Segment Start: Material for the task
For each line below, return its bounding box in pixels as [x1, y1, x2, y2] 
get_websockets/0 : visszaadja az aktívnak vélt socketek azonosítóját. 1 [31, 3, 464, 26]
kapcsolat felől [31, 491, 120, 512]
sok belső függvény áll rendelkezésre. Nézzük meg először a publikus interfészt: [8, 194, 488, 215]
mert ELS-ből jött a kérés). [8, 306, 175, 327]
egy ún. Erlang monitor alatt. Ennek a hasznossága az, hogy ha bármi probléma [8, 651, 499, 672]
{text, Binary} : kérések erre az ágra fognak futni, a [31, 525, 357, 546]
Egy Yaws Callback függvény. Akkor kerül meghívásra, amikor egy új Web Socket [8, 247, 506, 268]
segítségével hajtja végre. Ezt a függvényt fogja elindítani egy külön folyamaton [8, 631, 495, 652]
Segment End: Material for the task
Segment Start: Material for the task
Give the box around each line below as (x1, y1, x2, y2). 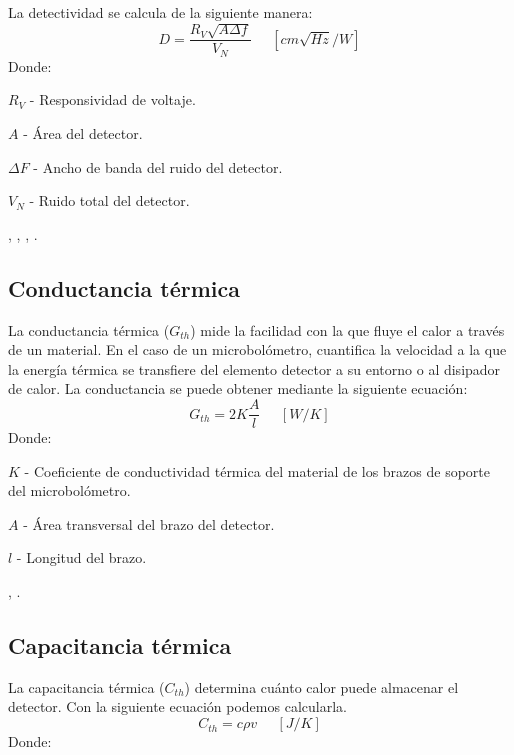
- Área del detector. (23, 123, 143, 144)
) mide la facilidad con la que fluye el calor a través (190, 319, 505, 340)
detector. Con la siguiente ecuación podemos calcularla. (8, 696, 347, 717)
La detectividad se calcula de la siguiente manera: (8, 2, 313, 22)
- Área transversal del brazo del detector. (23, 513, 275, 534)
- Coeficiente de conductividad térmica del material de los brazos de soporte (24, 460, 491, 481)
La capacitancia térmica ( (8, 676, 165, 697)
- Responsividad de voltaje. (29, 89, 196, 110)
Segment End: Material for the task
**Exercise aim**. Scan the records above, then copy out each line that mentions "detector".

**Final answer**.
- Área del detector. (23, 123, 143, 144)
detector. Con la siguiente ecuación podemos calcularla. (8, 696, 347, 717)
- Área transversal del brazo del detector. (23, 513, 275, 534)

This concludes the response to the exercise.